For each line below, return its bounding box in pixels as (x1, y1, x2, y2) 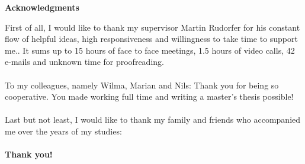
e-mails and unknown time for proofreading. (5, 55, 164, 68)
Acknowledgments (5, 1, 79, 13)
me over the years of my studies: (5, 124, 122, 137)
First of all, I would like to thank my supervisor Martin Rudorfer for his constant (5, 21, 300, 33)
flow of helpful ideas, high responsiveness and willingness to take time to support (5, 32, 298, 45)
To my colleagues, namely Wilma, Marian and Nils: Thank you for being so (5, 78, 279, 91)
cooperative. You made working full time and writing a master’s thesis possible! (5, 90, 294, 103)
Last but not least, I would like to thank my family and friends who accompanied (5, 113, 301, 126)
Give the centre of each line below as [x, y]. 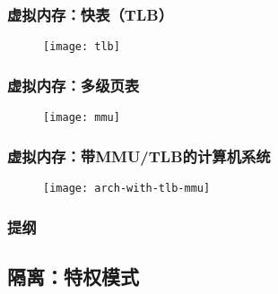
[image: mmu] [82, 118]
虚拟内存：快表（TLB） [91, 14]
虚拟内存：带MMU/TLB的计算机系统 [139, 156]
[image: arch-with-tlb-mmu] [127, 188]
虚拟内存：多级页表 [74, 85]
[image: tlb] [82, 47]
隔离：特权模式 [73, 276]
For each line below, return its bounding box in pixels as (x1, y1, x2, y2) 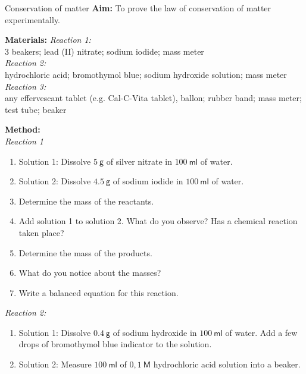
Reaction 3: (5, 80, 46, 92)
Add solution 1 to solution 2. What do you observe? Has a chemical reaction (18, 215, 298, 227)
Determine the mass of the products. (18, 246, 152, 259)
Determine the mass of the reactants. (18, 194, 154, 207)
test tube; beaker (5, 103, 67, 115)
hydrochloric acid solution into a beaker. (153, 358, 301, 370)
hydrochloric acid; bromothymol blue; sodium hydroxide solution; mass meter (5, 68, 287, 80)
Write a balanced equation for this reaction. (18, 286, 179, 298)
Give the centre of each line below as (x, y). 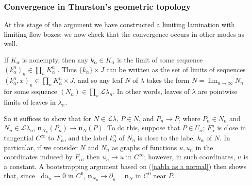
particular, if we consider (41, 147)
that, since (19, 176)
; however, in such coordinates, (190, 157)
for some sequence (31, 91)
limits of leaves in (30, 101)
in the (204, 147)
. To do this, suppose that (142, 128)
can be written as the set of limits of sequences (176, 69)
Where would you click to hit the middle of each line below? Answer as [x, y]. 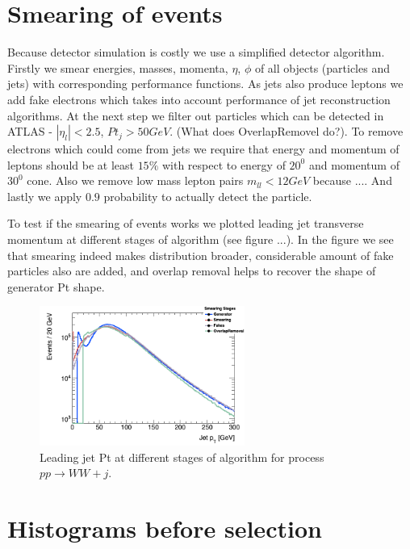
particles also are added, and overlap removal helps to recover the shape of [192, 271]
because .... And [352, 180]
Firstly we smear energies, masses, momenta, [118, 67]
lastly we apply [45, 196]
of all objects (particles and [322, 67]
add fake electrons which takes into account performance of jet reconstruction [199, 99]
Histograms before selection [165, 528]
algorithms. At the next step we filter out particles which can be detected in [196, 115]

____________

Task goal
Would you copy each line of the records that contains "beaker"?

Your response
test tube; beaker (5, 103, 67, 115)
hydrochloric acid solution into a beaker. (153, 358, 301, 370)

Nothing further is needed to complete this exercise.